= Beginning of Section =
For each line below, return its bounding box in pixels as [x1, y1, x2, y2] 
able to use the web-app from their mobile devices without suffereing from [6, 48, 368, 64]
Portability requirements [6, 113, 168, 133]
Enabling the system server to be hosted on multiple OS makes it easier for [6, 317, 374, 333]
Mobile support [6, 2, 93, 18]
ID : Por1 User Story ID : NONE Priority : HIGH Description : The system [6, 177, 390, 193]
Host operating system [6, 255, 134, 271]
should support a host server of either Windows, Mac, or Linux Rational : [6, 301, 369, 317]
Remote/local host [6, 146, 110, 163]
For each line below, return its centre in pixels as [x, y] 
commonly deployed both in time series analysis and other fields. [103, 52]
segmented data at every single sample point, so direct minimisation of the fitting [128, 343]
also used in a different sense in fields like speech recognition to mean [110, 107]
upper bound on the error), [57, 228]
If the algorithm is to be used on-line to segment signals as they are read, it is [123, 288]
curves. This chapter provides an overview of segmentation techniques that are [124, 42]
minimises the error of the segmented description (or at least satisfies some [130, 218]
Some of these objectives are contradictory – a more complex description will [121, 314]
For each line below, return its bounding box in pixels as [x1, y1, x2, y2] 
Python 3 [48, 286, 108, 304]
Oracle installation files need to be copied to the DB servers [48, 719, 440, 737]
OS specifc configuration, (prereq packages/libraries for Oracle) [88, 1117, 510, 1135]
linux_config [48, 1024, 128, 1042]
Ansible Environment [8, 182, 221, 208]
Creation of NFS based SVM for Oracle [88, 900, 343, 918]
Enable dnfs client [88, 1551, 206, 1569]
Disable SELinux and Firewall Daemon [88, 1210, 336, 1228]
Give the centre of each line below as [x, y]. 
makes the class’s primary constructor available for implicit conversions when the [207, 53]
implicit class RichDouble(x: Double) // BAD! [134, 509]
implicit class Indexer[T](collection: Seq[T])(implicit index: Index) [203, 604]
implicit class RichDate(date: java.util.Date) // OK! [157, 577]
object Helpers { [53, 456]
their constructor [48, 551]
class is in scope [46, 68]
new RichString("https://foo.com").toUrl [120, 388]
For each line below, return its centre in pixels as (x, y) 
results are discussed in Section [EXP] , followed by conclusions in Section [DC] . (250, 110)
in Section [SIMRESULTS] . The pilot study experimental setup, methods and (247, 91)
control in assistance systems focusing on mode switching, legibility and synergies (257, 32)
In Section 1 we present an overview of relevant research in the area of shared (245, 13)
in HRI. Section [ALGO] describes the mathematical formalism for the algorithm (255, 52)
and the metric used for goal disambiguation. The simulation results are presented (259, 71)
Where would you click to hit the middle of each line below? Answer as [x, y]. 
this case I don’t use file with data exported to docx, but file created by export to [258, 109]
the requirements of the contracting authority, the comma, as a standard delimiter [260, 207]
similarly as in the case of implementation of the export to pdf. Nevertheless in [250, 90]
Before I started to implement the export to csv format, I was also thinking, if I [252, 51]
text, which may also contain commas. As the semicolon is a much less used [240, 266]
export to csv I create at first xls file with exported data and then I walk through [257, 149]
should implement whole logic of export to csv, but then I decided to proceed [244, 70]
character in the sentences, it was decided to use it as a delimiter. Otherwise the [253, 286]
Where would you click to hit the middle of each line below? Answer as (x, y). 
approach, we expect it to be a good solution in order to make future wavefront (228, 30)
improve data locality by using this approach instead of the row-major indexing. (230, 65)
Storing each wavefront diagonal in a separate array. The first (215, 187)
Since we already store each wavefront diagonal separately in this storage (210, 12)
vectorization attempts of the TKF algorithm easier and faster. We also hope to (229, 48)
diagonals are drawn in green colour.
= End of Section =
> [Exercise] Please return each line of the data above in which the word "case" occurs.

> [Expected output]
this case I don’t use file with data exported to docx, but file created by export to [258, 109]
similarly as in the case of implementation of the export to pdf. Nevertheless in [250, 90]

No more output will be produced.